There were also several features of the sponge microbiomes that appear to be unique to, and driven by, the freshwater environment we studied. We found no evidence for enrichment in sponge-associated bacteria of nitrogen metabolism-related functions, and although nitrifiers and ammonia-oxidizing bacteria are ubiquitous in marine sponge microbiomes [28, 72], they were nearly absent from both the sponge and water samples in our study. Instead, genes for nitrogen fixation and dissimilatory nitrate reduction, leading to bioavailable ammonium, were over 100 times more abundant than amoA in both sponge and water samples. In marine sponges, nitrification is associated with symbiont removal and uptake of ammonia-rich sponge waste [25, 73, 74]; we hypothesize the ammonium-producing activity in the freshwater environment arises from the oligotrophic nature of the system (see Table S1) relative to marine sponge habitats [75, 76], as both sponge and water bacterial communities assimilate the scarce supply of inorganic nitrogen. Multidrug efflux pumps and sporulation-association proteins are also frequently found to be abundant in marine sponge-associated bacteria [29, 77, 78] but were less abundant in the E. muelleri microbiome than the ambient water, indicating that the rivers may also be less rich in antimicrobial compounds and stressors than the marine environment.
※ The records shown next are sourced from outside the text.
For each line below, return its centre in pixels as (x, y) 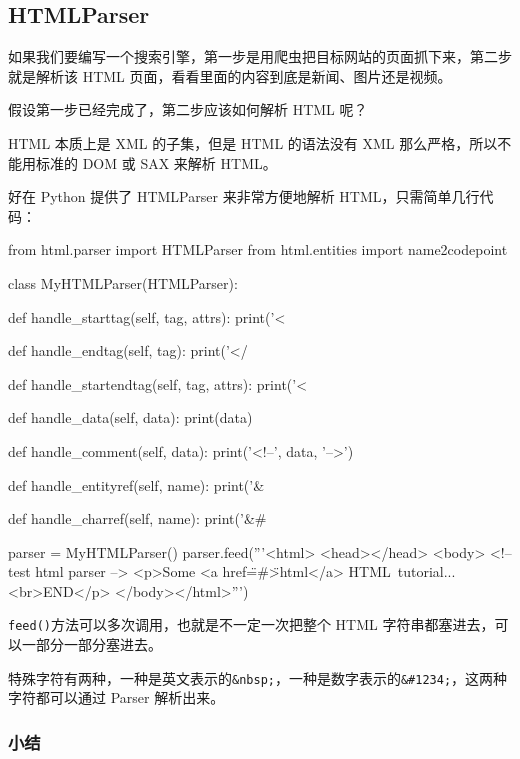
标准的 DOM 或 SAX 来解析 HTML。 (156, 162)
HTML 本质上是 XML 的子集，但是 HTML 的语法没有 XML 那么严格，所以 (253, 142)
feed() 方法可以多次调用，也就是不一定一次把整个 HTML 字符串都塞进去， (251, 624)
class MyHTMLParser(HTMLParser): (123, 282)
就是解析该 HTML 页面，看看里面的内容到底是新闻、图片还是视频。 (230, 75)
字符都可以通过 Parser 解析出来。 (116, 697)
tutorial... (426, 571)
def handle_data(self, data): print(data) (130, 417)

Although marine sponge microbiomes have been the foundation of sponge microbiome research over the past decades, here we have shown that the freshwater sponge E. muelleri also harbors a unique and geographically variable microbiome with genomic features common to the marine sponge microbiota. Our results suggest that, as with marine sponges, the freshwater sponge microbiome may degrade sponge-derived compounds and provide nutrients to the sponge host while also carrying genes that enable microbe-eukaryote mutualisms and protect the bacteria from host immune defenses. These microbial activities may promote sponge health and, consequently, the health of freshwater ecosystems, though specific functional relationships between freshwater sponges and their microbiota remain to be delineated to more fully understand the ecological and evolutionary significance of these unique and largely understudied microbial communities.